Actors Want Ownership

One thing Alice mentions in her talk on actors in Rust is how Rust ownership model interacts with actor-based concurrency.

The specific example in the talk was message passing forcing transfer of ownership: because of the way message passing works, it's hard to pass a reference through a channel (unless it's an Arc). Passing a "naked" non-static reference to an actor would require the code to prove that the reference will still be valid until the receiving actor can no longer hold it, which is ~impossible to model in modern Rust. I believe it might be impossible to model in a practical language, period.
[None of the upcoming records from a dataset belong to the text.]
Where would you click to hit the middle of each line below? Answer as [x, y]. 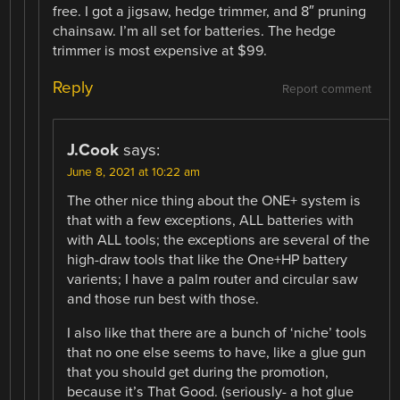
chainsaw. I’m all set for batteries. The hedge [195, 31]
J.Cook [93, 150]
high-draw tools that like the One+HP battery [208, 259]
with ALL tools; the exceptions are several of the [219, 240]
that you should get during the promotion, [198, 372]
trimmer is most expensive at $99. [160, 50]
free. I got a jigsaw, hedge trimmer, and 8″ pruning [210, 11]
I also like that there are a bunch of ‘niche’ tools [217, 333]
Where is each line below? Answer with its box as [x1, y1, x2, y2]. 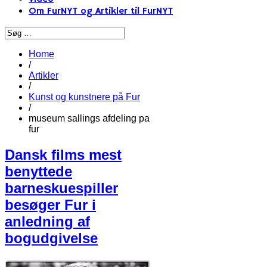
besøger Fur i [5, 196, 96, 213]
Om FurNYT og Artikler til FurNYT [29, 5, 173, 17]
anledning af [5, 213, 90, 229]
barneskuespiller [5, 179, 118, 196]
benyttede [5, 163, 72, 179]
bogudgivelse [5, 229, 98, 246]
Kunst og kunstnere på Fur [29, 92, 140, 102]
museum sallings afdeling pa [29, 113, 150, 123]

The bug above is another example of the interaction between ownership and actors: it's much easier to propagate shutdown and cleanup through Drop, but that requires actors to own their resources. Actors Want Ownership, which is a fair demand, even if Hollywood execs disagree.

In short, it's a footgun! So if you decide to Arc<Mutex< something to your actors, handle it with care.

This is not entirely true. The underlying USB protocol is request/response, but as I'm using a bulk transfer endpoint with packets that can be larger than a single buffer, it's a byte pipe for me. If you're interested in a detailed explanation of how pre-3.0 USB works, USB Made Simple and USB in a NutShell are great.

Serialisation/deserialisation are handled elsewhere, let's pretend it's just a channel of structs.

It could be an std lock, but either do fine in this context.